# DATASET CONTENT
*** Block opens ***

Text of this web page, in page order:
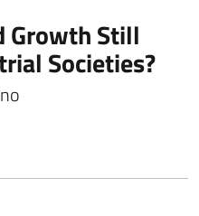
Growth Still
Societies?
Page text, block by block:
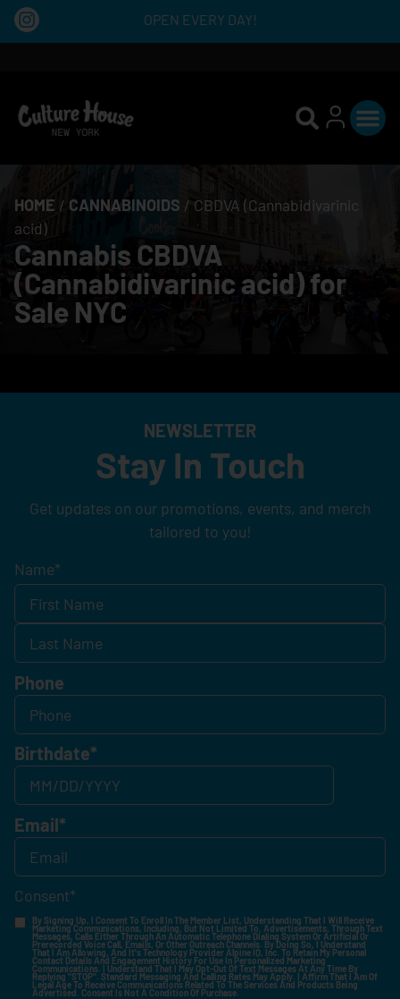
OPEN EVERY DAY!
HOME / CANNABINOIDS / CBDVA (Cannabidivarinic
acid)
Cannabis CBDVA
(Cannabidivarinic acid) for
Sale NYC
NEWSLETTER
Stay In Touch
Get updates on our promotions, events, and merch
tailored to you!
Name*
Phone
Birthdate*
Email*
Consent*
By Signing Up, I Consent To Enroll In The Member List, Understanding That I Will Receive
Marketing Communications, Including, But Not Limited To, Advertisements, Through Text
Messages, Calls Either Through An Automatic Telephone Dialing System Or Artificial Or
Prerecorded Voice Call, Emails, Or Other Outreach Channels. By Doing So, I Understand
That I Am Allowing, And It's Technology Provider Alpine IQ, Inc. To Retain My Personal
Contact Details And Engagement History For Use In Personalized Marketing
Communications. I Understand That I May Opt-Out Of Text Messages At Any Time By
Replying "STOP". Standard Messaging And Calling Rates May Apply. I Affirm That I Am Of
Legal Age To Receive Communications Related To The Services And Products Being
Advertised. Consent Is Not A Condition Of Purchase.
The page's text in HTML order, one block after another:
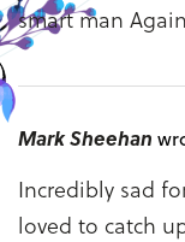
smart man
Mark Sheehan
Incredibly sad
loved to catch
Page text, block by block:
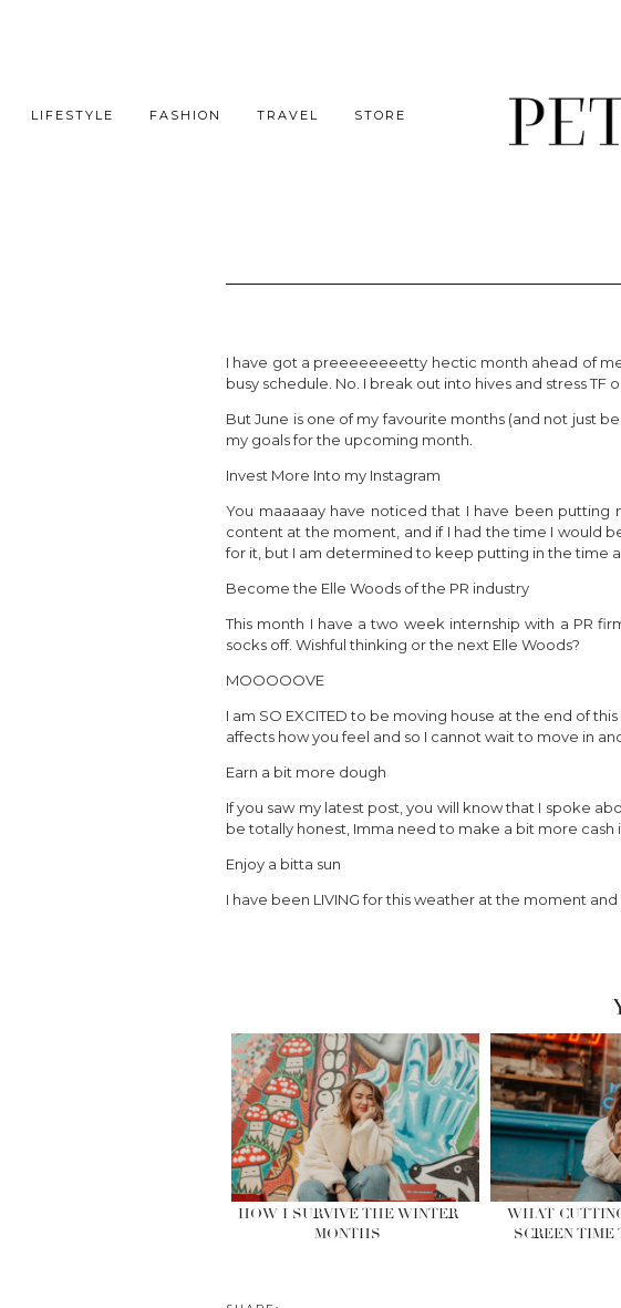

*** Block closes ***

All of the entries above should be copied exactly, except for the pictures.

# RESULT OF THIS EXERCISE
Text of this web page, in page order:
Growth Still
Societies?
Page text, block by block:
OPEN EVERY DAY!
HOME / CANNABINOIDS / CBDVA (Cannabidivarinic
acid)
Cannabis CBDVA
(Cannabidivarinic acid) for
Sale NYC
NEWSLETTER
Stay In Touch
Get updates on our promotions, events, and merch
tailored to you!
Name*
Phone
Birthdate*
Email*
Consent*
By Signing Up, I Consent To Enroll In The Member List, Understanding That I Will Receive
Marketing Communications, Including, But Not Limited To, Advertisements, Through Text
Messages, Calls Either Through An Automatic Telephone Dialing System Or Artificial Or
Prerecorded Voice Call, Emails, Or Other Outreach Channels. By Doing So, I Understand
That I Am Allowing, And It's Technology Provider Alpine IQ, Inc. To Retain My Personal
Contact Details And Engagement History For Use In Personalized Marketing
Communications. I Understand That I May Opt-Out Of Text Messages At Any Time By
Replying "STOP". Standard Messaging And Calling Rates May Apply. I Affirm That I Am Of
Legal Age To Receive Communications Related To The Services And Products Being
Advertised. Consent Is Not A Condition Of Purchase.
The page's text in HTML order, one block after another:
smart man
Mark Sheehan
Incredibly sad
loved to catch
Page text, block by block:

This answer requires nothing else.